CRISIL has suspended its rating on the bank facilities of
Akshar Skywards Constructions (ASC).

                          Amount
   Facilities           (INR Mln)     Ratings
   ----------           ---------     -------
   Proposed Long Term
   Bank Loan Facility      200        CRISIL B+/Stable

The suspension of ratings is on account of non-cooperation by ASC
with CRISIL's efforts to undertake a review of the ratings
outstanding. Despite repeated requests by CRISIL, ASC is yet to
provide adequate information to enable CRISIL to assess ASC's
ability to service its debt. The suspension reflects CRISIL's
inability to maintain a valid rating in the absence of adequate
information. CRISIL considers information availability risk as a
key factor in its rating process as outlined in its criteria
'Information Availability - a key risk factor in credit ratings'

ASC was set up in 2010 as a partnership firm and is engaged in
real estate development. The partners of the firm are Mr.
Bachubhai Arethiya, Mr.Kanji Arethiya, Mr. Khimji Arethiya, Mr.
Kishor Mujat, Mr.Himanshu Thakker, Mr. Rohan Nahata and Mr.Rahul
Nahata. Currently the company is undertaking a 4 towers G+12
residential real estate project named 'Altorios' at Hadapsar
(Pune).


ALLIED ICD: Ind-Ra Assigns 'IND B+' Long-Term Issuer Rating
-----------------------------------------------------------
India Ratings and Research (Ind-Ra) has assigned Allied ICD
Services Ltd (AISL) a Long-Term Issuer Rating of 'IND B+'. The
Outlook is Stable. The agency has also assigned the following
ratings to AISL's bank loans:

                          Amount
   Facilities           (INR Mln)     Ratings
   ----------           ---------     -------
Long-term loans           19.2       'IND B+'/Stable

Fund-based working        30.0       'IND B+'/Stable
capital limits

Non-fund-based            6.84       'IND A4'
working capital
limits

KEY RATING DRIVERS

The ratings reflect AISL's small scale of operations and moderate
credit profile. According to the provisional financials for FY15,
revenue was INR250 million (FY14: INR206 million), EBITDA interest
coverage (EBITDA/interest coverage) was 6.3x (3.2x) and net
leverage (net debt/ EBITDA) was 1.1x (2.5x).

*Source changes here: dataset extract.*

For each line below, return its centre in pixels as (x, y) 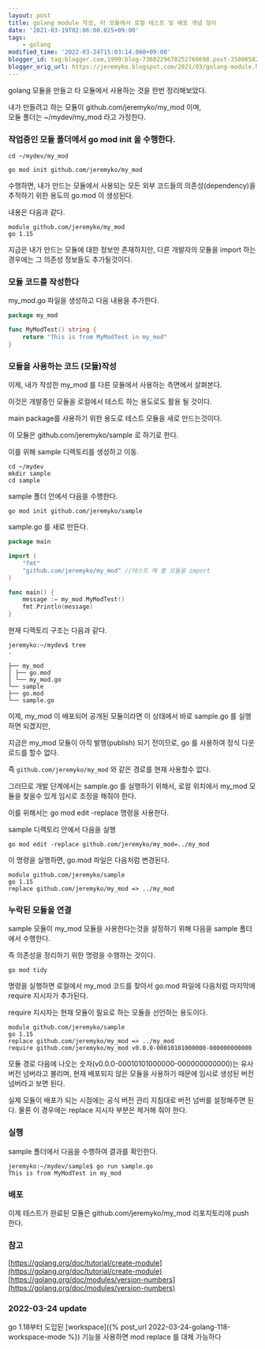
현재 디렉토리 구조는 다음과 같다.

Moreover, AISL's liquidity position is tight with average working
capital use of 98.5% during the 12 months ended July 2015.
The ratings are supported by AISL's high operating EBITDA margins
of 25.8% in FY15 (FY14: 19.6%). The ratings are also supported by
over a decade long experience of AISL's founders in inland
container depot (ICD) service segment.

RATING SENSITIVITIES

Positive: An improvement the overall credit profile will be
positive for the ratings.

Negative: Detoriation in the liquidity profile will be negative
for the ratings.

COMPANY PROFILE

Incorporated in 2006, AISL is a closely held public limited
company. It is engaged in the ICD business located in Durgapur,
West Bengal and is also involved in clearing and forwarding,
warehousing and multimodal transportation of cargo.
AISL is managed by three of its directors, Pramod Kumar
Srivastava, Rupa Srivastava and Divya Srivastava.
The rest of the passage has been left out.